Neck and Neck with OpenAI
The expectation is that Google will make a significant impact with the launch of Gemini. While OpenAI curated an impressive dataset, Google’s vast digital platform, including visual data from YouTube, gives them a unique advantage. It’s likely that Google is waiting to launch Gemini when it can deliver a major blow to competitors like Microsoft, aiming for a knockout punch in the market.
But would it be too little too late?
OpenAI has also set high standards for safety and performance, which Google is keen to meet. They want Gemini to outperform GPT-4 and provide compelling reasons for users to switch. Google is likely considering marketing strategies to position Gemini as a unique and valuable product, possibly targeting the business-to-business (B2B) market or integrating it with existing services.
Additionally, Google is cautious about pricing Gemini competitively, especially considering Microsoft’s offer of GPT-4 with Bing for free. However, the delay in adopting new AI technologies may contribute to a lag in their intended audience’s discovery and utilisation.
But Shipment Delayed
While Google wants to bring a perfect product to the market, the delay, however, seems to have increased the pressure on them, as timely delivery is crucial to avoid disappointment among users. Additionally, it seems like the wait is going to get prolonged.

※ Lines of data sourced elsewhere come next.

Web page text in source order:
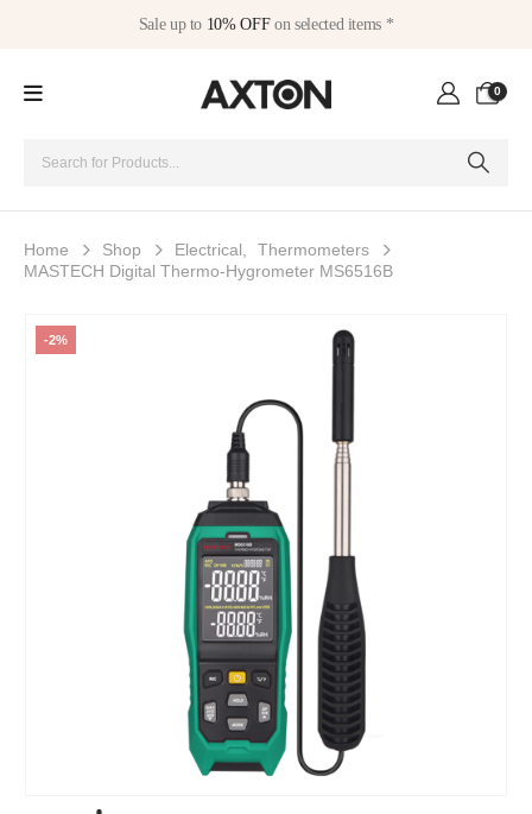
Sale up to 10% OFFon selected items *
0
Home Shop Electrical
Thermometers
MASTECH Digital Thermo-Hygrometer MS6516B
-2%
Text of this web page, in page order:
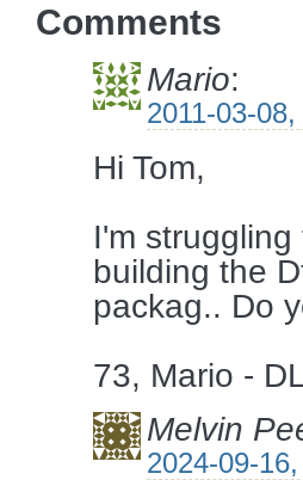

Pichai during the earnings call remarked, “We are definitely investing, and the early results are very promising,” while discussing the progress of their projects. This description of “early results” for a model that has been in development for most of the year raises curiosity about the current status and performance of the Gemini project.
The decision to project Gemini as a work in progress could also stem from the fact that OpenAI announced additional updates, truly making GPT-4 multimodal. Multimodality, a feature which Google promised through its freely accessible Bard, but has not been delivered in many parts of the world seems to be their main focus this time around.
“We are creating it from the ground up to be multimodal, highly efficient tool and API integrations and, more importantly, laying the platform to enable future innovations as well,” Pichai added.
Conclusively, the leaked features offer a promising outlook for content creators and developers, which might be subject to change given the indication that Gemini’s release date might be pushed further ahead. However, given the pace of innovation at OpenAI with its GPT-4 and a possible chatter around the model’s next rendition being around the corner, is Google’s strive for perfection or standing toe-to-toe with OpenAI proving to be to its detriment?